**TASK OBJECTIVE:**
Output each line of the data below exactly, omitting any image.

**MATERIAL FOR THIS EXERCISE:**

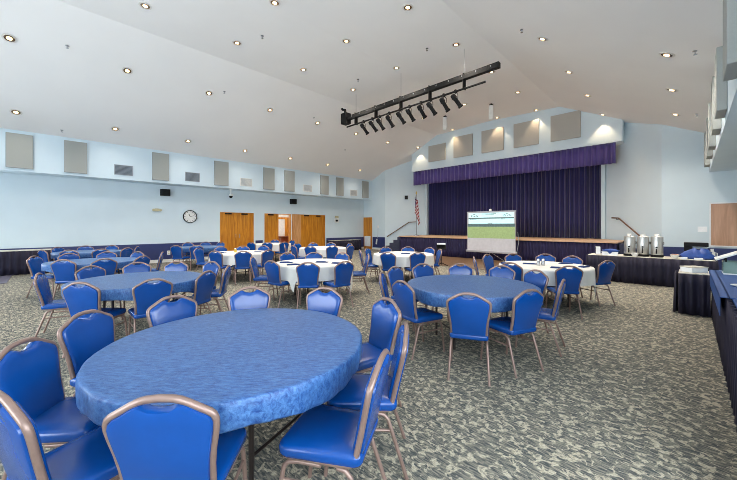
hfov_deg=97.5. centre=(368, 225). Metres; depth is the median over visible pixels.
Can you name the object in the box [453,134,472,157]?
acoustic panel
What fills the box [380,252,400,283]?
banquet chair
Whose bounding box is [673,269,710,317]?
table
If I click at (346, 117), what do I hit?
bar
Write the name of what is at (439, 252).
banquet chair
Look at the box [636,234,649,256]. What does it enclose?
urn
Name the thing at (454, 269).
banquet chair
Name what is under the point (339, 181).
acoustic panel
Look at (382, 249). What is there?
banquet chair
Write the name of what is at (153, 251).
dado
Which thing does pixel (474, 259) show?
banquet chair
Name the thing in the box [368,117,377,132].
spotlight
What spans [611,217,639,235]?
handrail
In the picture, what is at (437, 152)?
acoustic panel
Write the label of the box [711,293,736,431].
table
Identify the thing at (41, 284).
banquet chair
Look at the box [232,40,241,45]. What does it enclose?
recessed light
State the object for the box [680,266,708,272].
storage box
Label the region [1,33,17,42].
recessed light
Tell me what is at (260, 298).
banquet chair
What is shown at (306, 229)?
door
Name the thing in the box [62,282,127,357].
banquet chair
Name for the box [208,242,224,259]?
banquet chair
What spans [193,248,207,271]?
banquet chair
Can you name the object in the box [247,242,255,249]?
banquet chair
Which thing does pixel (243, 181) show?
air vent
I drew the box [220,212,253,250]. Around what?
door
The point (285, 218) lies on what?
doorway
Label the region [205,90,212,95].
recessed light
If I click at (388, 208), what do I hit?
wall
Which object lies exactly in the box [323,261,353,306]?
banquet chair
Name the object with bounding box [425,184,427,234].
column
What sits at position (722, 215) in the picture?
notice board
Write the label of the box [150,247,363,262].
baseboard
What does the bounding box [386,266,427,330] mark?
banquet chair
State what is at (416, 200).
flag
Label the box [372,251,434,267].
tablecloth
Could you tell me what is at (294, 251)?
banquet chair
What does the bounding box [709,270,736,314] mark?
blue overlay
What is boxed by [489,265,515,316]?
banquet chair
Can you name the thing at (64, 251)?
banquet chair
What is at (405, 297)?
banquet chair
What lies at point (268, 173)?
acoustic panel
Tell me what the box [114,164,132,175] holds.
air vent
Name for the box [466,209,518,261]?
projection screen
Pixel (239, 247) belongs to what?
banquet chair
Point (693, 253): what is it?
plastic bag
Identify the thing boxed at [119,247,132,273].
banquet chair
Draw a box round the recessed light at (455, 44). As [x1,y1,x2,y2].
[451,42,460,46]
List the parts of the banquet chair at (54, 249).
backrest
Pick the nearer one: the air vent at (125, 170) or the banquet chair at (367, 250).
the banquet chair at (367, 250)
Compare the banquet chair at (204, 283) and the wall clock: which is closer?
the banquet chair at (204, 283)
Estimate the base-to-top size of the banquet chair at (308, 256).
0.896 m
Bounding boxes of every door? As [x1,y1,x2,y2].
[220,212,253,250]
[264,213,290,254]
[292,214,324,246]
[364,217,371,248]
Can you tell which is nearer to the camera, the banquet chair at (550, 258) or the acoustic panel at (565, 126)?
the banquet chair at (550, 258)
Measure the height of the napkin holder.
0.220 m
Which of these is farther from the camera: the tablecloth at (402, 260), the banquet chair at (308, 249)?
the banquet chair at (308, 249)
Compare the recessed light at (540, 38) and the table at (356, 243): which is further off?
the table at (356, 243)
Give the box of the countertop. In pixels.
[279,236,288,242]
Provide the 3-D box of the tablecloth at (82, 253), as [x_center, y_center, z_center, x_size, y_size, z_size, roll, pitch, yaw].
[-8.659,0.867,10.005,1.694,0.165,1.703,0,0,-11]
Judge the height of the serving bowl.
0.117 m
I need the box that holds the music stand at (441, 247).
[436,245,447,265]
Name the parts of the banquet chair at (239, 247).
backrest
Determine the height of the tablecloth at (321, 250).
0.626 m
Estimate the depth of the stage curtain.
16.09 m
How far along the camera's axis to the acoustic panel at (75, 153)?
11.07 m
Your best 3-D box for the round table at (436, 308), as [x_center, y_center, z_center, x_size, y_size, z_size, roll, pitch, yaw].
[1.379,1.167,4.377,1.640,0.747,1.640,0,0,-12]
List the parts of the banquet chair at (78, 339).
seat, backrest
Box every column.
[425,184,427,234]
[601,165,604,238]
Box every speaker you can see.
[160,189,169,195]
[290,199,296,203]
[443,115,446,130]
[489,103,492,120]
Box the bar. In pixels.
[341,61,500,127]
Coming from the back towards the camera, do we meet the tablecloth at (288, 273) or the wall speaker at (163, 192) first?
the wall speaker at (163, 192)
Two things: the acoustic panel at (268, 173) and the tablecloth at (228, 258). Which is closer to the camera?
the tablecloth at (228, 258)
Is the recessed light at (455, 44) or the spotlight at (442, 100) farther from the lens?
the spotlight at (442, 100)
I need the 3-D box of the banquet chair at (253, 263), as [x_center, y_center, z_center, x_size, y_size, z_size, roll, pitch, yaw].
[-2.228,1.096,6.881,0.534,0.896,0.434,0,0,-5]
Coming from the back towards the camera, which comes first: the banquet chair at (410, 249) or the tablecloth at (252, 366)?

**RESPONSE:**
hfov_deg=97.5. centre=(368, 225). Metres; depth is the median over visible pixels.
Can you name the object in the box [453,134,472,157]?
acoustic panel
What fills the box [380,252,400,283]?
banquet chair
Whose bounding box is [673,269,710,317]?
table
If I click at (346, 117), what do I hit?
bar
Write the name of what is at (439, 252).
banquet chair
Look at the box [636,234,649,256]. What does it enclose?
urn
Name the thing at (454, 269).
banquet chair
Name what is under the point (339, 181).
acoustic panel
Look at (382, 249). What is there?
banquet chair
Write the name of what is at (153, 251).
dado
Which thing does pixel (474, 259) show?
banquet chair
Name the thing in the box [368,117,377,132].
spotlight
What spans [611,217,639,235]?
handrail
In the picture, what is at (437, 152)?
acoustic panel
Write the label of the box [711,293,736,431].
table
Identify the thing at (41, 284).
banquet chair
Look at the box [232,40,241,45]. What does it enclose?
recessed light
State the object for the box [680,266,708,272].
storage box
Label the region [1,33,17,42].
recessed light
Tell me what is at (260, 298).
banquet chair
What is shown at (306, 229)?
door
Name the thing in the box [62,282,127,357].
banquet chair
Name for the box [208,242,224,259]?
banquet chair
What spans [193,248,207,271]?
banquet chair
Can you name the object in the box [247,242,255,249]?
banquet chair
Which thing does pixel (243, 181) show?
air vent
I drew the box [220,212,253,250]. Around what?
door
The point (285, 218) lies on what?
doorway
Label the region [205,90,212,95].
recessed light
If I click at (388, 208), what do I hit?
wall
Which object lies exactly in the box [323,261,353,306]?
banquet chair
Name the object with bounding box [425,184,427,234].
column
What sits at position (722, 215) in the picture?
notice board
Write the label of the box [150,247,363,262].
baseboard
What does the bounding box [386,266,427,330] mark?
banquet chair
State what is at (416, 200).
flag
Label the box [372,251,434,267].
tablecloth
Could you tell me what is at (294, 251)?
banquet chair
What does the bounding box [709,270,736,314] mark?
blue overlay
What is boxed by [489,265,515,316]?
banquet chair
Can you name the thing at (64, 251)?
banquet chair
What is at (405, 297)?
banquet chair
What lies at point (268, 173)?
acoustic panel
Tell me what the box [114,164,132,175] holds.
air vent
Name for the box [466,209,518,261]?
projection screen
Pixel (239, 247) belongs to what?
banquet chair
Point (693, 253): what is it?
plastic bag
Identify the thing boxed at [119,247,132,273].
banquet chair
Draw a box round the recessed light at (455, 44). As [x1,y1,x2,y2].
[451,42,460,46]
List the parts of the banquet chair at (54, 249).
backrest
Pick the nearer one: the air vent at (125, 170) or the banquet chair at (367, 250).
the banquet chair at (367, 250)
Compare the banquet chair at (204, 283) and the wall clock: which is closer?
the banquet chair at (204, 283)
Estimate the base-to-top size of the banquet chair at (308, 256).
0.896 m
Bounding boxes of every door? As [x1,y1,x2,y2].
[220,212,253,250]
[264,213,290,254]
[292,214,324,246]
[364,217,371,248]
Can you tell which is nearer to the camera, the banquet chair at (550, 258) or the acoustic panel at (565, 126)?
the banquet chair at (550, 258)
Measure the height of the napkin holder.
0.220 m
Which of these is farther from the camera: the tablecloth at (402, 260), the banquet chair at (308, 249)?
the banquet chair at (308, 249)
Compare the recessed light at (540, 38) and the table at (356, 243): which is further off?
the table at (356, 243)
Give the box of the countertop. In pixels.
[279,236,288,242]
Provide the 3-D box of the tablecloth at (82, 253), as [x_center, y_center, z_center, x_size, y_size, z_size, roll, pitch, yaw].
[-8.659,0.867,10.005,1.694,0.165,1.703,0,0,-11]
Judge the height of the serving bowl.
0.117 m
I need the box that holds the music stand at (441, 247).
[436,245,447,265]
Name the parts of the banquet chair at (239, 247).
backrest
Determine the height of the tablecloth at (321, 250).
0.626 m
Estimate the depth of the stage curtain.
16.09 m
How far along the camera's axis to the acoustic panel at (75, 153)?
11.07 m
Your best 3-D box for the round table at (436, 308), as [x_center, y_center, z_center, x_size, y_size, z_size, roll, pitch, yaw].
[1.379,1.167,4.377,1.640,0.747,1.640,0,0,-12]
List the parts of the banquet chair at (78, 339).
seat, backrest
Box every column.
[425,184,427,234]
[601,165,604,238]
Box every speaker you can see.
[160,189,169,195]
[290,199,296,203]
[443,115,446,130]
[489,103,492,120]
Box the bar. In pixels.
[341,61,500,127]
Coming from the back towards the camera, do we meet the tablecloth at (288, 273) or the wall speaker at (163, 192) first?
the wall speaker at (163, 192)
Two things: the acoustic panel at (268, 173) and the tablecloth at (228, 258). Which is closer to the camera?
the tablecloth at (228, 258)
Is the recessed light at (455, 44) or the spotlight at (442, 100) farther from the lens?
the spotlight at (442, 100)
I need the 3-D box of the banquet chair at (253, 263), as [x_center, y_center, z_center, x_size, y_size, z_size, roll, pitch, yaw].
[-2.228,1.096,6.881,0.534,0.896,0.434,0,0,-5]
Coming from the back towards the camera, which comes first: the banquet chair at (410, 249) or the tablecloth at (252, 366)?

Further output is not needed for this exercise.